First time here, I hope I'm posting this in the right area.

Please note that while the linked document contains names and addresses, it from a public database and is therefore not a breach of any kind of data protection (United Kingdom's company database from the official government website).

Anyway, what I am struggling with is the inconsistent data output. In the attached file, taking row 1353 as an example, the data shows 'country_of_residence' in the column headed 'premises'.

What I am trying to figure out is how to create a set of steps / queries in order to correctly align the data based on the column headers, as the headers will not change. Once the data is properly aligned, I will then cleanse it and remove all speech marks etc - the easy bit.

I've toyed with it, and can filter out the records that do not match the column headers, but I cannot figure out how to reassign them to the correct column.

Please could someone offer an insight in to how this is possible?

Thanks,

Ben

File is downloadable from Google Drive (in .xlsx format) here: https://drive.google.com/open?id=1JMtxILfIvSCDfoTboqEx9kXAP8QofK3T


----------



## jenksdev (Sep 15, 2019)

peter789 said:


> Ben,
> Am I correct in thinking this is a JSON format file?
> Could I suggest you save the file to your PC then connect to PQ with the from web option. I haven't used this technique myself but for the URL you need to type file:\followed by the path to your .json file.
> 
> Peter



Hi Peter,

It's from here: http://download.companieshouse.gov.uk/en_pscdata.html - PSC data as one file

It's a 5GB file though, and it downloads as a .txt

Thank you for your help on this one!

Ben


----------



## jenksdev (Sep 15, 2019)

sandy666 said:


> is that what you want?
> 
> first ten rows...
> 
> ...




This is almost exactly what I am looking for, yes! 
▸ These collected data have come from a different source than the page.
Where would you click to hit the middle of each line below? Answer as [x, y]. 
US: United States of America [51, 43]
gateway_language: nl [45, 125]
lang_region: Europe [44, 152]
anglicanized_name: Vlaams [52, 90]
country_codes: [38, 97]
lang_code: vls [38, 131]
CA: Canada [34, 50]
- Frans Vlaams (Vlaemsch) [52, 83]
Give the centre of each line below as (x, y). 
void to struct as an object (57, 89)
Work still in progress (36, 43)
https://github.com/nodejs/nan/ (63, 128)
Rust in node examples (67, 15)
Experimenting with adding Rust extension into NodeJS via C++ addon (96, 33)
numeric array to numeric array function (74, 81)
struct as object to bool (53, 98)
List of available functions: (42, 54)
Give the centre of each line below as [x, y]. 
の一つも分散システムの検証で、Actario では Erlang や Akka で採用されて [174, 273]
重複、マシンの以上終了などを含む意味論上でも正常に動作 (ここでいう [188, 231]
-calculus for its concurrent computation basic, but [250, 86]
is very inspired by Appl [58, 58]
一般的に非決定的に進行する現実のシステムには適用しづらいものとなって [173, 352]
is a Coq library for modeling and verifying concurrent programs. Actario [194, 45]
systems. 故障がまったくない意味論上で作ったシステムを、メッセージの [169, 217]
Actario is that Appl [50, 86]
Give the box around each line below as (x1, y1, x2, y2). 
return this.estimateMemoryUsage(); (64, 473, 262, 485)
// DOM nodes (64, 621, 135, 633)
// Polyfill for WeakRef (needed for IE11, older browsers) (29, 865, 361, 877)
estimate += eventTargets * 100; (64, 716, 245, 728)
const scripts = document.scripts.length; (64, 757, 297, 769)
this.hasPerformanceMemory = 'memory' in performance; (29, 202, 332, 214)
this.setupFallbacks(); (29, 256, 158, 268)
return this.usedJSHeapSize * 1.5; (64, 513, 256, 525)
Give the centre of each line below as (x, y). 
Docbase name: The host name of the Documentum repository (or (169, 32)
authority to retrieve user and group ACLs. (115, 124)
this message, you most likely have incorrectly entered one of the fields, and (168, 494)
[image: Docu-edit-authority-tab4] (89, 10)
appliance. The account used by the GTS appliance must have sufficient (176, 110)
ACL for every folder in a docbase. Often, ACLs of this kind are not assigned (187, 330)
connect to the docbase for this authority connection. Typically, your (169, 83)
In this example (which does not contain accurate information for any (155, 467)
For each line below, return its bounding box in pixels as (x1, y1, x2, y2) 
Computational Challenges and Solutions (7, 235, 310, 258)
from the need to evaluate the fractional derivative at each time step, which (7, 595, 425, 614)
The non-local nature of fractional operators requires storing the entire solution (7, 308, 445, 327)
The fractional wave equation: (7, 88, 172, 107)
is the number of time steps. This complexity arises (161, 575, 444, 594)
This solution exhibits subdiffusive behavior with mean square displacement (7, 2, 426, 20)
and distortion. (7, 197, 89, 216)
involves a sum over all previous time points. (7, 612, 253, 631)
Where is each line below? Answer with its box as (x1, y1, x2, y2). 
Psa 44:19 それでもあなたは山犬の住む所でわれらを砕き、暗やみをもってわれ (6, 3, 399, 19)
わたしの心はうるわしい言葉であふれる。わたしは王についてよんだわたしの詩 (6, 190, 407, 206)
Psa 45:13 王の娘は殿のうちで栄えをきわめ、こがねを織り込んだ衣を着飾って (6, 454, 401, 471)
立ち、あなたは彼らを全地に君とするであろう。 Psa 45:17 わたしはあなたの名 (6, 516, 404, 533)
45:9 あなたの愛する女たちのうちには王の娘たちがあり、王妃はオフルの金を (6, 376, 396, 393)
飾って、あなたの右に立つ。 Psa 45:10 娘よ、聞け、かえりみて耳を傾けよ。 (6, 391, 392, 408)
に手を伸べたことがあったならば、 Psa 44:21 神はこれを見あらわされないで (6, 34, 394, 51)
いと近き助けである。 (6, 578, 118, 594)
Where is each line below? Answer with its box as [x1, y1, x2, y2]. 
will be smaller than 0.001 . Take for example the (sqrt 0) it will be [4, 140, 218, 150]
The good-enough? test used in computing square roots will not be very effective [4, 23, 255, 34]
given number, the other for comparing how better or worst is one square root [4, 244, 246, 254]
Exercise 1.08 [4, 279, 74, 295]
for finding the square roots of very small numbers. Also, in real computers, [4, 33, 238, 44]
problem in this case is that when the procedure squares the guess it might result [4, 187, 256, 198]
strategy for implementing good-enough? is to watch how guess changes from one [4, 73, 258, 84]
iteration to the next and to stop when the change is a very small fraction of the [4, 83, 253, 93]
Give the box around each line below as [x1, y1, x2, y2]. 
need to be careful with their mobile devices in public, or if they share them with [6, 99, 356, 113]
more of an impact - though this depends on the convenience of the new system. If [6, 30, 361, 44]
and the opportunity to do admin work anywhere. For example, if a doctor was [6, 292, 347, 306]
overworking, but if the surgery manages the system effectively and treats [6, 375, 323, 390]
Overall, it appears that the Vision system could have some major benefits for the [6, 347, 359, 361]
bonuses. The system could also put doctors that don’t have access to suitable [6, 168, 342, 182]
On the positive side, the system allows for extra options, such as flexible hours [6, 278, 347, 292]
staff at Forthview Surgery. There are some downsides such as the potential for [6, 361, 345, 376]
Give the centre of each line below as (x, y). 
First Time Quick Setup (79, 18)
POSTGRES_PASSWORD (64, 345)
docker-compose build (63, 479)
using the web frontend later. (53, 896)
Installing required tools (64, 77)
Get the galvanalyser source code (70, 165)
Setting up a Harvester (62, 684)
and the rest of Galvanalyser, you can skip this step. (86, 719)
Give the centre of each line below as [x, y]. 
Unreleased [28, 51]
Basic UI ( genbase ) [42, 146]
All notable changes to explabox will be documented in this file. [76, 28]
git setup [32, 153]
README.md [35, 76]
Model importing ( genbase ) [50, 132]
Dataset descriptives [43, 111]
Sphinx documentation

I would need the company number, and business address though, concatenated from the address_line_1, address_line_2, locality etc.

Thanks,

Ben


----------



## sandy666 (Sep 15, 2019)

this is 868 MB not 5 GB 

use header names what you want split/concatenate

and don't quote whole post, please!


----------



## jenksdev (Sep 15, 2019)

Sorry, the only option it was giving me was to reply with whole quote.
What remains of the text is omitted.